Selain LBH Pers, anggota koalisi masyarakat sipil yang menyerukan keterbukaan dan transparansi dalam revisi UU ITE tersebut adalah Institute for Criminal Justice Reform (ICJR) dan Lembaga Studi dan Advokasi Masyarakat (ELSAM).
Koalisi masyarakat sipil, menurut Asep, khawatir bila pembahasan tertutup maka revisi yang RUU ITE tersebut pada akhirnya tidak seperti yang diharapkan oleh masyarakat namun justru lebih buruk.
Ia mencontohkan rapat kerja lanjutan Komisi I DPR yang membahas Revisi UU Nomor 11 Tahun 2008 tentang Informasi dan Transaksi Elektronik (ITE) dengan agenda pembahasan daftar isian masalah (DIM).
Dalam rapat kerja kali ini, anggota Komisi I memutuskan rapat dilakukan secara tertutup, sehingga wartawan dan masyarakat tidak bisa mengikuti dan mengawasi proses penting perubahan UU ITE.

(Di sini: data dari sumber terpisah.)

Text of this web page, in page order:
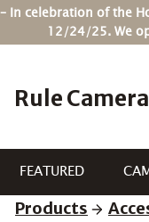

Padahal salah satu isu yang sangat penting dalam perubahan ini adalah pasal 27 ayat 3 tentang pencemaran nama baik. Pasal ini dianggap menjadi polemik di masyarakat, seperti data yang dihimpun oleh Safenet, bahwa sejak di undangkannya pasal ini, masyarakat yang terjerat sudah melebihi dari 150 orang dan ada kecenderungan meningkat lebih banyak.
"Untuk itu kita berharap agar revisi UU tersebut terbuka dan transparan sehingga masyarakat dapat mengetahui dan mengawasi prosesnya," kata Asep.